GaussianVideo: Efficient Video Representation via Hierarchical Gaussian Splatting (2501.04782v1)

Abstract: Efficient neural representations for dynamic video scenes are critical for applications ranging from video compression to interactive simulations. Yet, existing methods often face challenges related to high memory usage, lengthy training times, and temporal consistency. To address these issues, we introduce a novel neural video representation that combines 3D Gaussian splatting with continuous camera motion modeling. By leveraging Neural ODEs, our approach learns smooth camera trajectories while maintaining an explicit 3D scene representation through Gaussians. Additionally, we introduce a spatiotemporal hierarchical learning strategy, progressively refining spatial and temporal features to enhance reconstruction quality and accelerate convergence. This memory-efficient approach achieves high-quality rendering at impressive speeds. Experimental results show that our hierarchical learning, combined with robust camera motion modeling, captures complex dynamic scenes with strong temporal consistency, achieving state-of-the-art performance across diverse video datasets in both high- and low-motion scenarios.

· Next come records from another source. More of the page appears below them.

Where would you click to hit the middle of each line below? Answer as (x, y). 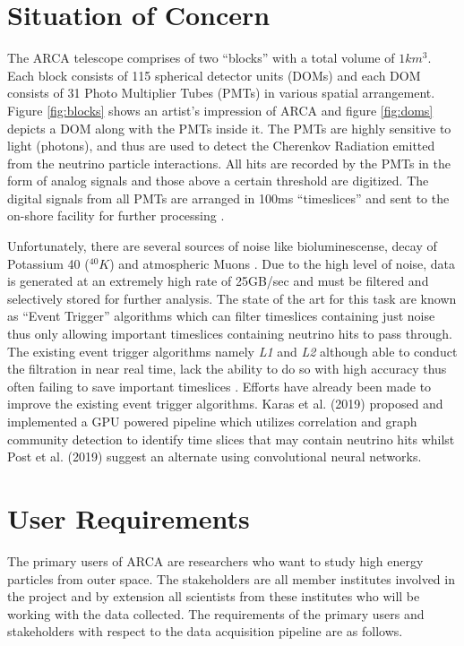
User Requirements (129, 517)
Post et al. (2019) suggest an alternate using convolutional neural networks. (215, 457)
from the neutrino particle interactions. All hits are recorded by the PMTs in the (229, 163)
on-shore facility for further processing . (116, 215)
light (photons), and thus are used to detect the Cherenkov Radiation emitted (221, 146)
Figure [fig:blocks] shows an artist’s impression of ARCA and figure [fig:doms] (220, 110)
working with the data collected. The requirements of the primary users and (216, 613)
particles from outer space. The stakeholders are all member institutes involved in (231, 578)
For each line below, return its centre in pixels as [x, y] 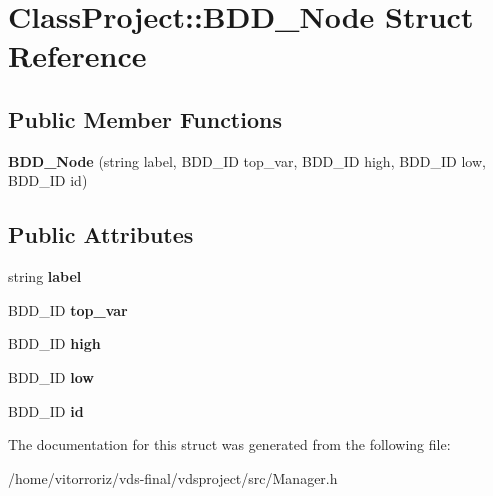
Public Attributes [101, 234]
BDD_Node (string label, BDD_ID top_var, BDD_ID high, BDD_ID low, [247, 160]
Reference [77, 55]
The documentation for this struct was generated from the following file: [229, 444]
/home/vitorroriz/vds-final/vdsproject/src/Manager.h [173, 477]
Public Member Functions [145, 118]
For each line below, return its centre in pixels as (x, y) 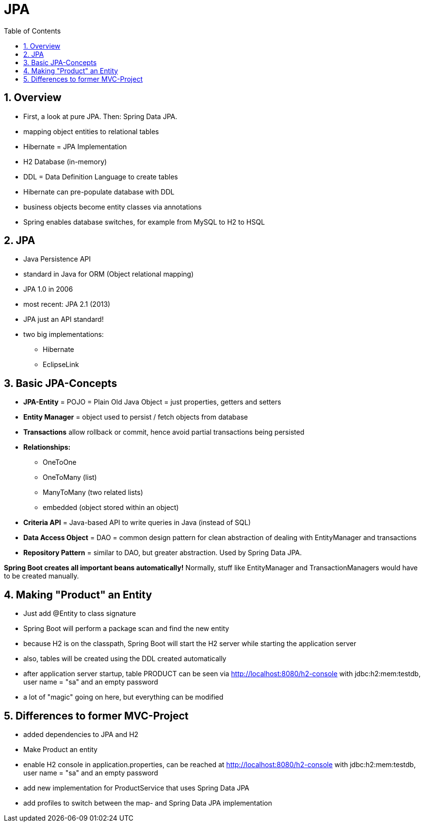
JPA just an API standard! (64, 319)
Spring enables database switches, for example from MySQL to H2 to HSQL (144, 222)
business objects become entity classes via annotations (113, 207)
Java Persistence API (57, 259)
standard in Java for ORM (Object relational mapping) (109, 274)
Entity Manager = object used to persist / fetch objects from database (136, 417)
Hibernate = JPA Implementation (75, 146)
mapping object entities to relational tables (91, 131)
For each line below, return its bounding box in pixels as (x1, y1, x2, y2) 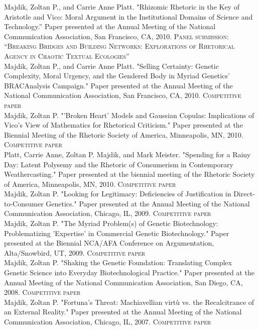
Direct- (233, 188, 255, 199)
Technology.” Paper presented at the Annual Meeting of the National (4, 21, 216, 32)
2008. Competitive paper (4, 287, 81, 297)
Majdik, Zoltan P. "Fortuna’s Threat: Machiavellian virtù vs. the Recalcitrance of (4, 296, 254, 307)
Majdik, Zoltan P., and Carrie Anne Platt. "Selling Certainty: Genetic (4, 60, 219, 71)
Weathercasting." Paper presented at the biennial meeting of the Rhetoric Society (4, 169, 255, 179)
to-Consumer (4, 198, 44, 208)
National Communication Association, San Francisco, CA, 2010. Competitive (4, 90, 241, 100)
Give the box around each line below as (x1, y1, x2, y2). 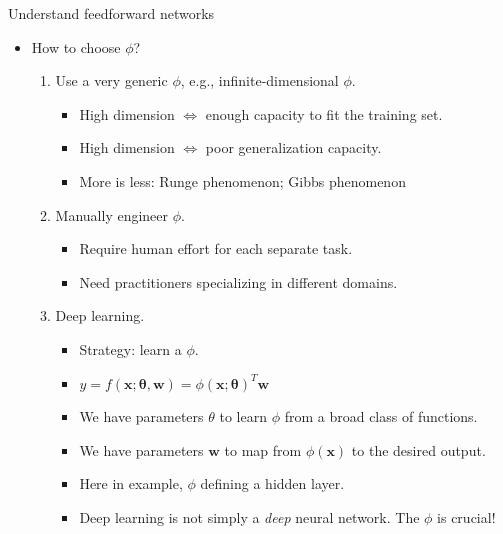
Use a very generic (55, 70, 168, 91)
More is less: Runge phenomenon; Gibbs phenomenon (79, 170, 406, 191)
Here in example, (79, 473, 183, 494)
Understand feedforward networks (8, 3, 215, 23)
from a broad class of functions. (284, 406, 478, 427)
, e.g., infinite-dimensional (180, 70, 339, 91)
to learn (219, 406, 267, 427)
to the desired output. (351, 439, 486, 460)
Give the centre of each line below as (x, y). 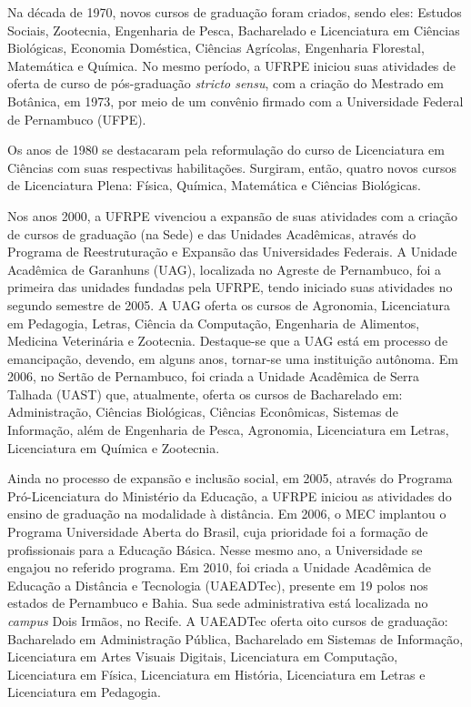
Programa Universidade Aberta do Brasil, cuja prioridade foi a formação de (218, 532)
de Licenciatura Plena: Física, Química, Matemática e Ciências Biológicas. (214, 185)
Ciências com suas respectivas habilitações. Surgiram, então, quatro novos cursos (232, 167)
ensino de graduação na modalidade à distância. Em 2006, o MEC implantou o (227, 514)
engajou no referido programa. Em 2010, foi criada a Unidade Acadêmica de (219, 567)
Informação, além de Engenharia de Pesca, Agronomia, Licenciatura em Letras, (228, 430)
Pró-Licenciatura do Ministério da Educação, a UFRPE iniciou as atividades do (230, 495)
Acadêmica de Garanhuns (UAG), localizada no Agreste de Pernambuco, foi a (225, 269)
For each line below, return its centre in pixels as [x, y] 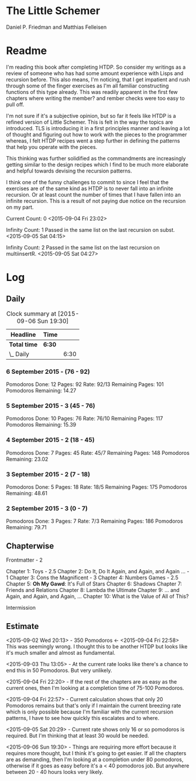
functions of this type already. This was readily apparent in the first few [92, 92]
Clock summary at [31, 313]
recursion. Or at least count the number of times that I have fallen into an [94, 194]
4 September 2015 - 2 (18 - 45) [50, 440]
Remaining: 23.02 [27, 459]
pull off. [15, 104]
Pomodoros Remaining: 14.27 [41, 391]
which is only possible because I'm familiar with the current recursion [90, 712]
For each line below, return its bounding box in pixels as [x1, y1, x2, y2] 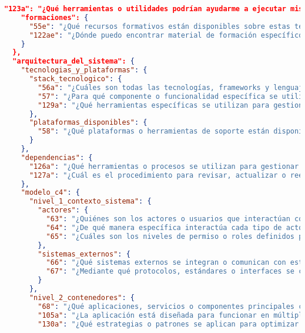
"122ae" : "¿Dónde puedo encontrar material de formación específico [29, 31, 303, 39]
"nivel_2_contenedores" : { [29, 293, 135, 302]
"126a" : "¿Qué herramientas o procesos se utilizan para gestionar [29, 162, 299, 171]
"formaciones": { [21, 13, 89, 22]
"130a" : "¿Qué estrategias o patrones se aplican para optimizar [38, 319, 299, 328]
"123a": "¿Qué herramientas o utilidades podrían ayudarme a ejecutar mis [4, 5, 303, 13]
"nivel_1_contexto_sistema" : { [29, 197, 152, 206]
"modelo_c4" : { [21, 188, 80, 197]

• The paper introduces a B-spline-based motion representation that ensures smooth camera trajectories and improved temporal consistency.
• It employs a hierarchical learning strategy to progressively refine spatial and temporal features, enhancing reconstruction quality and memory efficiency.
• It integrates Neural ODEs for adaptive camera motion modeling, achieving a PSNR improvement from 29.36 to 44.21 while lowering computational resource requirements.

Overview of GaussianVideo: Efficient Video Representation via Hierarchical Gaussian Splatting

This paper introduces a novel approach to video representation called GaussianVideo, which leverages hierarchical Gaussian splatting to model dynamic video scenes efficiently. The method is positioned as a solution to traditional video representation challenges such as high memory usage, lengthy training times, and lack of temporal consistency. By providing continuous scene representation and learning smooth camera trajectories, GaussianVideo is both a theoretical and practical advancement in video compression and interactive simulation applications.

Key Contributions

The core contributions of the research include:

1. B-Spline-Based Motion Representation: GaussianVideo introduces a B-spline-based motion representation that facilitates smooth and stable modeling of motion trajectories within scenes. This approach ensures temporal consistency while allowing for nuanced local variations and contrasts sharply with other methods that suffer from overfitting or instability due to polynomial motion modeling.
2. Hierarchical Learning Strategy: The paper proposes a hierarchical learning strategy to refine spatial and temporal features progressively. This strategy enables the model to capture finer details with enhanced reconstruction quality, improving both convergence speed and memory efficiency compared to existing techniques.
3. Camera Motion Modeling with Neural ODEs: The integration of Neural ODEs in GaussianVideo represents a significant departure from approaches that rely on precomputed camera parameters, such as those derived using COLMAP. This model improves adaptability to varying capture setups and further decreases dependency on external tools.

Experimental Analysis

The empirical results demonstrate that GaussianVideo achieves state-of-the-art performance on prevalent video datasets, including DL3DV and DAVIS. Notably, the approach yields a peak signal-to-noise ratio (PSNR) of 44.21, outperforming existing methods such as NeRV with a PSNR of 29.36 on comparable metrics, highlighting a 50.6% improvement. Moreover, GaussianVideo's ability to train with lower computational resources has been established, making it a compelling choice for memory-constrained environments.

Implications and Future Directions

From a practical standpoint, GaussianVideo has vast implications for any domain requiring efficient and high-quality video representation. The methodology is particularly robust for streaming platforms, special effects studios, and virtual reality applications, where high temporal consistency and reduced computational load are essential. Theoretically, the approach proposes an evolution in video representation paradigms, suggesting that traditional pixels may well be substituted by continuous neural representations without loss of fidelity and with substantial gains in flexibility.

The research opens several promising avenues for future exploration. Extensions of this work could investigate the incorporation of non-uniform rational B-splines (NURBS) to offer even greater motion complexity capture. Additionally, optimizing GaussianVideo for real-time applications or exploring its utility in unsupervised domains are exciting prospects.

In conclusion, GaussianVideo stands as a robust, efficient, and adaptive framework that pushes the boundaries of video representation by leveraging hierarchical Gaussian splatting to address longstanding challenges in the field, reflecting both theoretical innovation and practical utility.